### Recorded data ###

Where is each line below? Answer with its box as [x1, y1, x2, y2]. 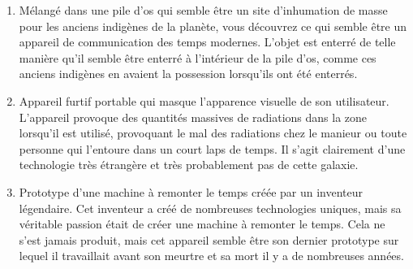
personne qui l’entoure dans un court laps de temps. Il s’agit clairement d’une [19, 140, 406, 157]
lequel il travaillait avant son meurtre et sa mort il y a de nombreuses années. [19, 247, 404, 264]
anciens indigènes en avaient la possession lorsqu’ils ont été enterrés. [19, 65, 358, 82]
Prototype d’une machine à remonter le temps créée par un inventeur [19, 183, 364, 200]
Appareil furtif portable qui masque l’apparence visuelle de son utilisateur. [19, 92, 389, 109]
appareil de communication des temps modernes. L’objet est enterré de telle [19, 33, 396, 50]
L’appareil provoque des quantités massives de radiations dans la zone [19, 108, 368, 125]
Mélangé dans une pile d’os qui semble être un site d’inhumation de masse [19, 2, 388, 18]
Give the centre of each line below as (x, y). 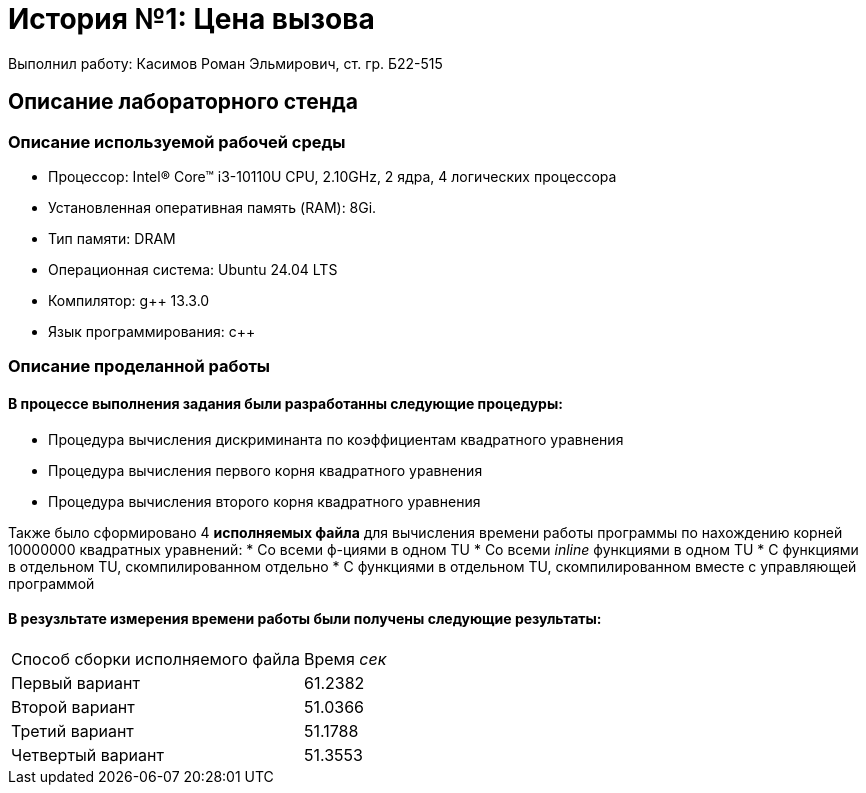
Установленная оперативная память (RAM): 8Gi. (212, 207)
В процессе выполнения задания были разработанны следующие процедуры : (285, 403)
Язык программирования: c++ (152, 331)
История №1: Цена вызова (191, 19)
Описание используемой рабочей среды (177, 141)
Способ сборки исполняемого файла (155, 658)
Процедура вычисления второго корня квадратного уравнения (264, 501)
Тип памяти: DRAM (112, 238)
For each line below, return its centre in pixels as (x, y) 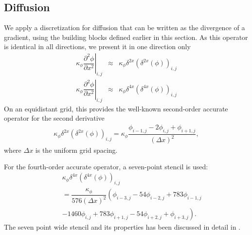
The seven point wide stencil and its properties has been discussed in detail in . (122, 227)
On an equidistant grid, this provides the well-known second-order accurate (116, 108)
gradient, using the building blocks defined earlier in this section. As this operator (126, 37)
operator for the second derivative (54, 118)
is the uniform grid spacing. (76, 150)
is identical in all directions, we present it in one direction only (97, 46)
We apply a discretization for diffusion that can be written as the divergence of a (125, 27)
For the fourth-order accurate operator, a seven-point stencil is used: (106, 166)
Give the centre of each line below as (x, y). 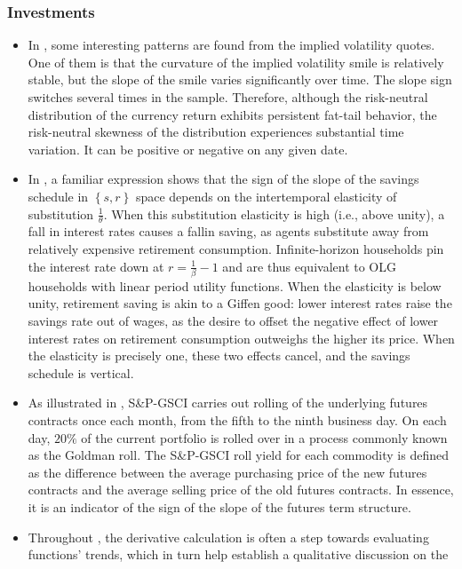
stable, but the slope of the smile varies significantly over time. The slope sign (240, 79)
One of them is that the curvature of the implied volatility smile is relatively (236, 62)
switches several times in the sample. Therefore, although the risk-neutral (228, 97)
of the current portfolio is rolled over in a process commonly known (264, 437)
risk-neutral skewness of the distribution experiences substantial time (216, 132)
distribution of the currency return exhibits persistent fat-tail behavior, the (232, 114)
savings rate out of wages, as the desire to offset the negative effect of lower (233, 321)
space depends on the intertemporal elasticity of (266, 196)
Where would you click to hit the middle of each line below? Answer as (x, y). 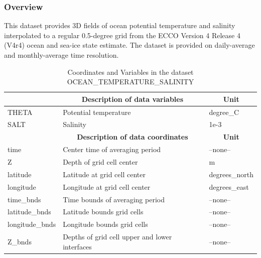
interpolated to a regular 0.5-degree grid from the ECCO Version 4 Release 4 (122, 35)
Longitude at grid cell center (107, 186)
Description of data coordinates (133, 137)
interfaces (77, 246)
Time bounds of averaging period (114, 199)
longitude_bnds (32, 224)
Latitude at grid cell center (104, 174)
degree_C (224, 112)
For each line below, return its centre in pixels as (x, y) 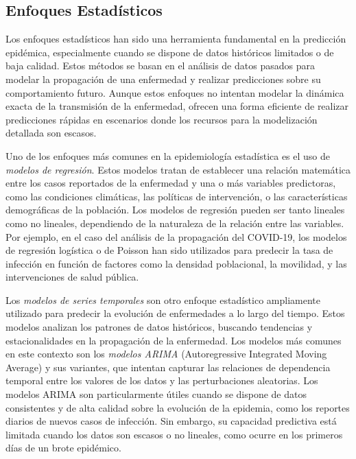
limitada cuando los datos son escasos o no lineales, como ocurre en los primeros (174, 434)
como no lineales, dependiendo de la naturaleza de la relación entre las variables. (175, 223)
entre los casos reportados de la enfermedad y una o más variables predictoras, (171, 183)
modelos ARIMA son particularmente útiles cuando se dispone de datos (156, 394)
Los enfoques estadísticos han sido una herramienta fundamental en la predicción (176, 39)
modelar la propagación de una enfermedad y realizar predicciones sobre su (163, 79)
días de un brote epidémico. (63, 448)
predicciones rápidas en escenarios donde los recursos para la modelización (162, 119)
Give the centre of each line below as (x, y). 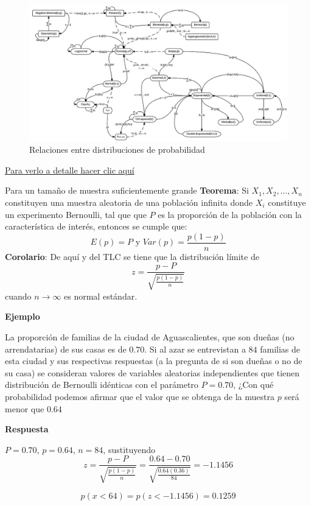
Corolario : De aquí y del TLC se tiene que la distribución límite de (132, 256)
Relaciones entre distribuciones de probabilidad (117, 149)
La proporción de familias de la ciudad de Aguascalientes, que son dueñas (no (150, 337)
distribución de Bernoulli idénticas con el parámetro (102, 385)
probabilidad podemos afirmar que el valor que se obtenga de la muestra (140, 397)
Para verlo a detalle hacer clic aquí (70, 170)
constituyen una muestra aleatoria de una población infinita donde (129, 202)
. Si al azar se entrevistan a (195, 349)
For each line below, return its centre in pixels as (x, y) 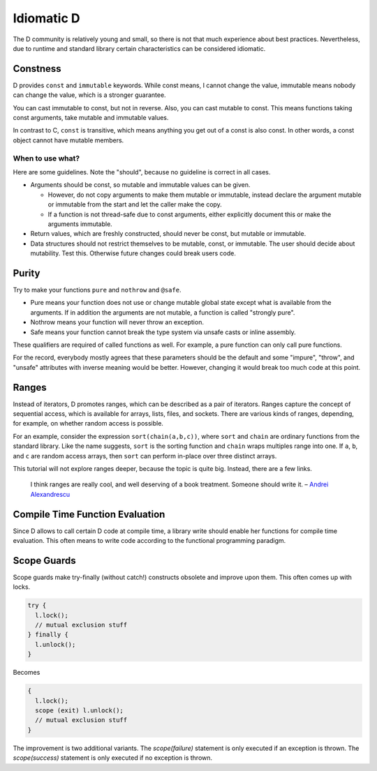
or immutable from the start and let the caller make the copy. (135, 204)
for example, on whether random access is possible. (88, 424)
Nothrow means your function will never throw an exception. (117, 322)
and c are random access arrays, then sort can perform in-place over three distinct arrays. (145, 456)
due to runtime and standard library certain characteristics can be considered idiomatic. (139, 48)
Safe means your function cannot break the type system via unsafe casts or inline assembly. (163, 332)
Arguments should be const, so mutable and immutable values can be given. (140, 185)
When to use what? (46, 158)
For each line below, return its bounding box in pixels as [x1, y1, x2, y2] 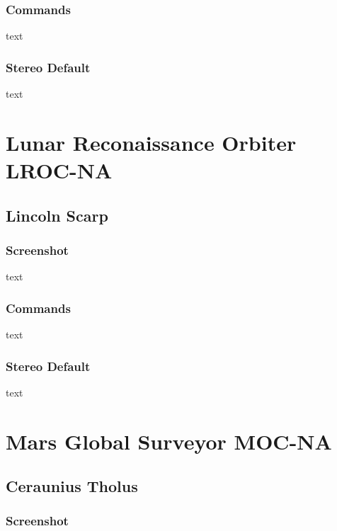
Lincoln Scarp [6, 204, 108, 226]
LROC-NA [6, 156, 113, 184]
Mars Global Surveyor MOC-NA [6, 426, 332, 455]
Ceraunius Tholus [6, 475, 138, 497]
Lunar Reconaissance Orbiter [6, 127, 297, 156]
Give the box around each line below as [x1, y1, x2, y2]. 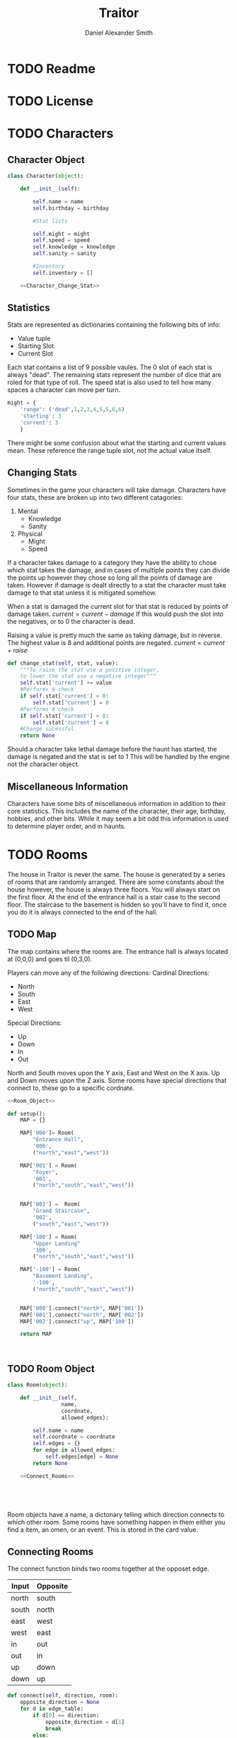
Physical [17, 529, 42, 538]
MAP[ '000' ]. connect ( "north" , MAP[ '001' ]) [20, 1304, 144, 1312]
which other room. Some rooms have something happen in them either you [7, 1518, 226, 1526]
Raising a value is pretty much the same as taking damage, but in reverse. [7, 631, 223, 639]
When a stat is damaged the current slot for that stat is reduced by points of [7, 602, 229, 610]
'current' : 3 [20, 420, 59, 427]
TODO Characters [7, 125, 114, 142]
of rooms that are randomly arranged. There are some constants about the [7, 878, 225, 886]
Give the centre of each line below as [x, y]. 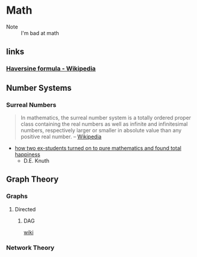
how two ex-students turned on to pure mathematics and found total [98, 148]
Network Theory [30, 248]
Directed [25, 209]
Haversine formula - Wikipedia [51, 69]
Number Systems [39, 88]
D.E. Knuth [36, 160]
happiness [27, 154]
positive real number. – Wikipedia [61, 137]
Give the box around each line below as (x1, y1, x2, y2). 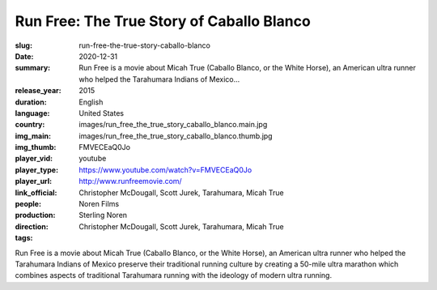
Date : (15, 51, 34, 61)
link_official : (15, 187, 57, 198)
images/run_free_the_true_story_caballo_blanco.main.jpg (78, 120, 268, 130)
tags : (15, 233, 33, 243)
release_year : (15, 86, 62, 96)
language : (15, 108, 50, 117)
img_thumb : (15, 143, 57, 152)
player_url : (15, 177, 53, 186)
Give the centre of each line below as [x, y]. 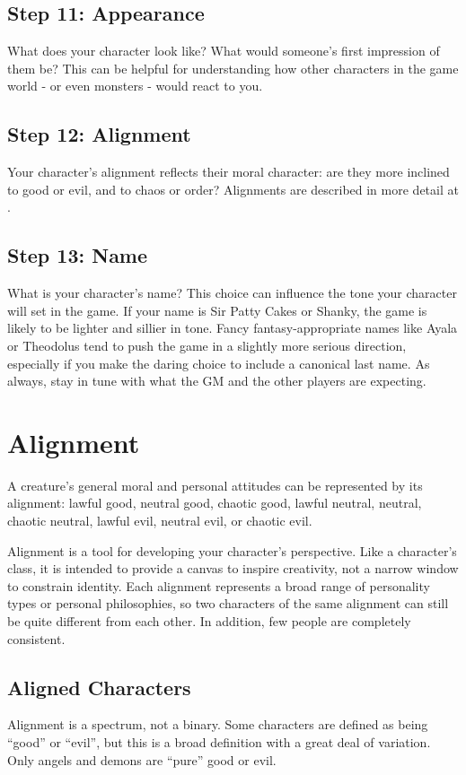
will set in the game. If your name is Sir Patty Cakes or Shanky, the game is [217, 310]
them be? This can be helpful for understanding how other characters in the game [233, 68]
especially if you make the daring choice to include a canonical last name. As [219, 363]
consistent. [36, 638]
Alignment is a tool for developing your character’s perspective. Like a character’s [232, 550]
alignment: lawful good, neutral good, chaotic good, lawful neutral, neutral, [215, 503]
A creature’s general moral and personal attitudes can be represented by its [215, 485]
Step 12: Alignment [99, 134]
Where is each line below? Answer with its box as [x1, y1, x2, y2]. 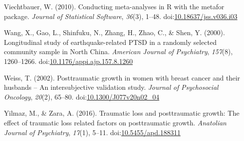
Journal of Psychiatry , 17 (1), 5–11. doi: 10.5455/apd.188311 [4, 127, 181, 137]
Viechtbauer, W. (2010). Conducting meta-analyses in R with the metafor [4, 1, 225, 11]
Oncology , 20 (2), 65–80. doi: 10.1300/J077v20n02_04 [4, 91, 159, 101]
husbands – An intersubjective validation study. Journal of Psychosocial [4, 82, 219, 92]
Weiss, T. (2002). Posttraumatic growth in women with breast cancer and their [4, 72, 240, 82]
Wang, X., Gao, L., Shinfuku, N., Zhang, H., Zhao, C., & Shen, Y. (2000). [4, 27, 225, 38]
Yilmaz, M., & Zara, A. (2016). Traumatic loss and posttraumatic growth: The [4, 108, 240, 118]
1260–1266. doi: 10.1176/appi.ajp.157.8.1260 [4, 56, 133, 66]
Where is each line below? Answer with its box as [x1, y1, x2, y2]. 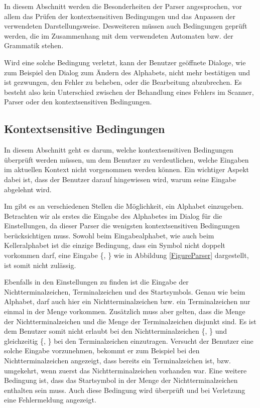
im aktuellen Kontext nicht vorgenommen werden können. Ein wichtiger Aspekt [4, 164, 249, 175]
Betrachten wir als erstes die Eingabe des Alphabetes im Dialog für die [4, 210, 222, 221]
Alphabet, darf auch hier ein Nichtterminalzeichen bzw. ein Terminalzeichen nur [4, 296, 250, 307]
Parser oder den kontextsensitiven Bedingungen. [4, 96, 152, 107]
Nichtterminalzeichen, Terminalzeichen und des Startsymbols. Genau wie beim [4, 286, 245, 297]
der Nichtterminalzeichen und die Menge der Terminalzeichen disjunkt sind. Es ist [4, 316, 256, 326]
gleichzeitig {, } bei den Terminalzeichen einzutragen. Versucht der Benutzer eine [4, 335, 253, 346]
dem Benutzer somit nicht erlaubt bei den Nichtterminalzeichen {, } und [4, 326, 227, 336]
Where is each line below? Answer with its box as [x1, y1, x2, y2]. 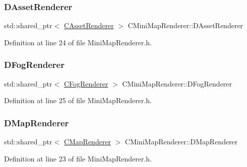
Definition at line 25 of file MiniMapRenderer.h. [4, 95, 152, 106]
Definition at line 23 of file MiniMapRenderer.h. [4, 153, 152, 163]
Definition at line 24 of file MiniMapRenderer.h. [4, 37, 152, 47]
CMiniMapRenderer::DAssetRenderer [128, 20, 243, 31]
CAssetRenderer [64, 20, 114, 31]
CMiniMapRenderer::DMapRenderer [125, 136, 238, 147]
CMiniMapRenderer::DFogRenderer [122, 78, 232, 89]
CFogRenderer [64, 78, 108, 89]
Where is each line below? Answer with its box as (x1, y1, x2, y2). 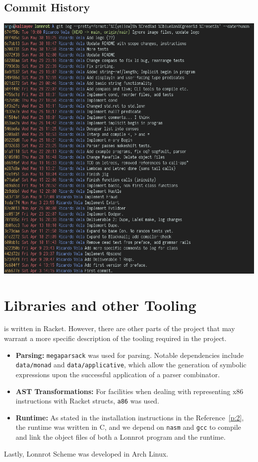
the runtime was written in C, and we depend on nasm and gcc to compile (15, 422, 241, 432)
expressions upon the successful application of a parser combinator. (15, 369, 220, 379)
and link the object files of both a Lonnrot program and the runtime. (15, 432, 226, 442)
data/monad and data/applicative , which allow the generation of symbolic (15, 359, 247, 370)
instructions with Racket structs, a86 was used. (15, 396, 159, 406)
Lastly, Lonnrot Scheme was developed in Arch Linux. (4, 448, 168, 459)
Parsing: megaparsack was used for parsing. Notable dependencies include (15, 349, 244, 360)
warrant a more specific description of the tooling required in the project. (4, 333, 227, 344)
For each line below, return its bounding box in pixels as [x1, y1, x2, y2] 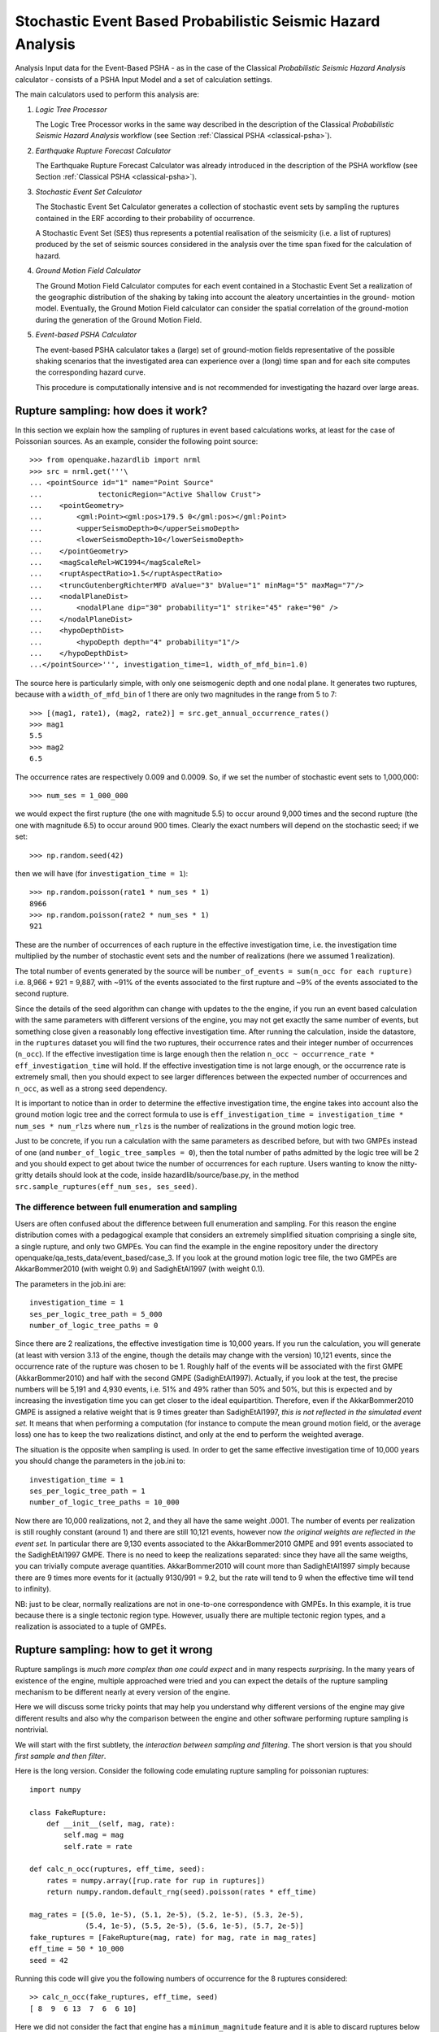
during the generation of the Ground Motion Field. [35, 315, 202, 324]
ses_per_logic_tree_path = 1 [29, 1487, 146, 1496]
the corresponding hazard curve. [35, 367, 146, 377]
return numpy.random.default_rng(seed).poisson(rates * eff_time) [46, 1887, 317, 1897]
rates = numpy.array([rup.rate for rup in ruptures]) [46, 1876, 266, 1885]
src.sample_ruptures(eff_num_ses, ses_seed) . [15, 1181, 198, 1191]
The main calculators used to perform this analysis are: [15, 89, 199, 99]
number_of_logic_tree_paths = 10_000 [29, 1498, 180, 1507]
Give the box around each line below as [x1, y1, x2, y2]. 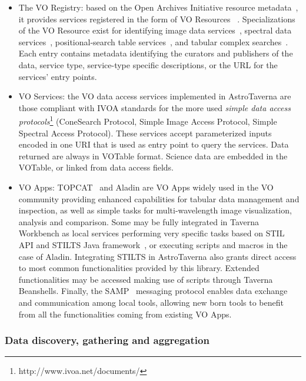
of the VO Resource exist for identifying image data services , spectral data [18, 24, 292, 36]
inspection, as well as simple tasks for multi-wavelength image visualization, [18, 204, 292, 216]
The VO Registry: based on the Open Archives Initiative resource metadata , [18, 1, 298, 13]
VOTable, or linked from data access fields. [18, 161, 174, 173]
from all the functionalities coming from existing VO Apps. [18, 308, 232, 320]
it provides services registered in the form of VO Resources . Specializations [18, 12, 295, 25]
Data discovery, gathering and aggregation [5, 333, 209, 347]
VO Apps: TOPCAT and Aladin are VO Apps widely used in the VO [18, 181, 274, 193]
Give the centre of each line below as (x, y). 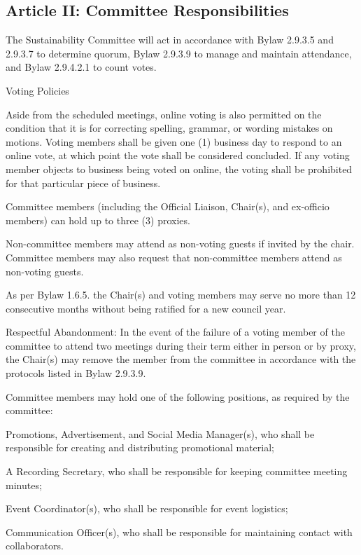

###

[What the task requires]:
Go through the entries above and copy each line holding the string "perform".

[Task response]:
and c are random access arrays, then sort can perform in-place over three distinct arrays. (145, 456)
The main calculators used to perform this analysis are: [15, 89, 199, 99]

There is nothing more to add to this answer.